Add alert if an OpenSearch scrape fails (#507)

If a scrape fails, this might indicate that a unit is not in a healthy state. OpenSearch right now does not have a metric saying that one node is down. E.g. If the systemd service is stopped in one node, the cluster (N nodes) will drop the faulty node because connectivity issues and the metrics will show that the cluster now has N-1 nodes without saying that one node has failed. With this new alert, at least a notification will appear if one node stop being responsive. How to test: - Deploy opensearch units - Stop the opensearch daemon in one of the units The grafana-agent injects the juju topology at the alert rule, so the expression `up < 1` will filter just for OpenSearch apps: ![image](https://github.com/user-attachments/assets/d09b22be-a571-4ec2-b76d-a654186df327) The alert will trigger: ![image](https://github.com/user-attachments/assets/a1ace958-1188-4b2b-840c-febfd639dd57)

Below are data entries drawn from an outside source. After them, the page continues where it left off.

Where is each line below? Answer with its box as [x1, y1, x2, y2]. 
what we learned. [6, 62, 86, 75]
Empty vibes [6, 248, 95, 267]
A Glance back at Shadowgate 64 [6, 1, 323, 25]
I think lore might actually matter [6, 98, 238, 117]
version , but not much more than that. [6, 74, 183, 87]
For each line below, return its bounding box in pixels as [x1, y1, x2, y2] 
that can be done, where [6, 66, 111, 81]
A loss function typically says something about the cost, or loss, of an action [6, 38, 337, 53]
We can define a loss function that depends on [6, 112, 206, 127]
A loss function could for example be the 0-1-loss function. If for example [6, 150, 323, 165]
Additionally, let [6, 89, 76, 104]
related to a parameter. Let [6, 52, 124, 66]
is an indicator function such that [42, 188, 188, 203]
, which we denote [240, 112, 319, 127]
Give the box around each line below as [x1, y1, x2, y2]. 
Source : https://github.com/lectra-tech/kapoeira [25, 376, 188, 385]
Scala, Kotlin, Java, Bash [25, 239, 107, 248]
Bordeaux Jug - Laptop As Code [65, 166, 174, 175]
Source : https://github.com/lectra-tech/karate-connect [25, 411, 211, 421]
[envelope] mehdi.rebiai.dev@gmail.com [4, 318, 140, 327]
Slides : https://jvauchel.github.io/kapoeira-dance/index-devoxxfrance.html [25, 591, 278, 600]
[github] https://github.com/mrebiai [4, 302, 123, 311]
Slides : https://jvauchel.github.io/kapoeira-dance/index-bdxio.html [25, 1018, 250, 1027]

canonical · Nov 27, 2024 · e225961 · e225961
1 parent 1fa589c
commit e225961
Showing 1 changed file with 11 additions and 0 deletions.

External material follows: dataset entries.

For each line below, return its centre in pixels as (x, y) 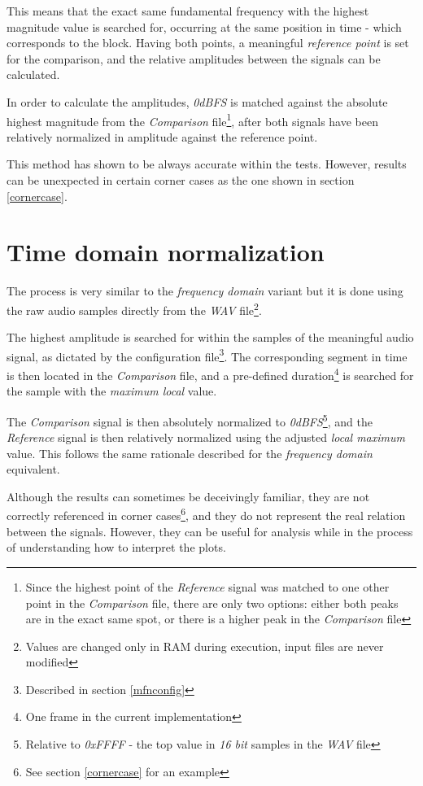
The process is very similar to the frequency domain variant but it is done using (205, 291)
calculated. (33, 74)
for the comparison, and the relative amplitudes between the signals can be (194, 58)
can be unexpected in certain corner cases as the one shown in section (181, 180)
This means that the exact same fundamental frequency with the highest (188, 11)
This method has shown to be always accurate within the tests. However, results (207, 164)
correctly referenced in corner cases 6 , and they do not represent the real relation (206, 514)
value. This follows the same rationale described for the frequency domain (190, 453)
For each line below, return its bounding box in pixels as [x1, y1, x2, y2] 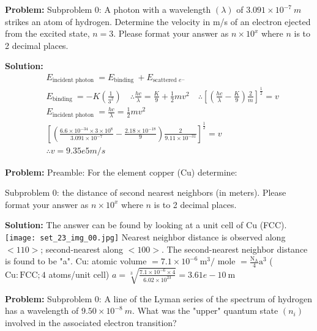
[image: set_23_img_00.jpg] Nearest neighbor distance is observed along [5, 231, 286, 244]
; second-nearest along [40, 242, 124, 255]
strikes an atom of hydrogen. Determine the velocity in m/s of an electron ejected [5, 15, 311, 28]
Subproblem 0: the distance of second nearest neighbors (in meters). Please [5, 186, 286, 199]
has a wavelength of [5, 304, 79, 317]
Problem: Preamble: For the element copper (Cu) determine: [5, 165, 237, 178]
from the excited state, [5, 27, 90, 40]
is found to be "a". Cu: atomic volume [5, 255, 147, 267]

diff --git a/src/alert_rules/prometheus/prometheus_alerts.yaml b/src/alert_rules/prometheus/prometheus_alerts.yaml
@@ -1,6 +1,17 @@
 "groups":
 - "name": "opensearch.alerts"
   "rules":
+
+  - "alert": "OpenSearchScrapeFailed"
+    "annotations":
+      "message": "Scrape on {{ $labels.juju_unit }} failed. Ensure that the OpenSearch systemd service is healthy and that the unit is part of the cluster."
+      "summary": "OpenSearch exporter scrape failed"
+    "expr": |
+      up < 1
+    "for": "5m"
+    "labels":
+      "severity": "critical"
+
   - "alert": "OpenSearchClusterRed"
     "annotations":
       "message": "Cluster {{ $labels.cluster }} health status has been RED for at least 2m. Cluster does not accept writes, shards may be missing or master node hasn't been elected yet."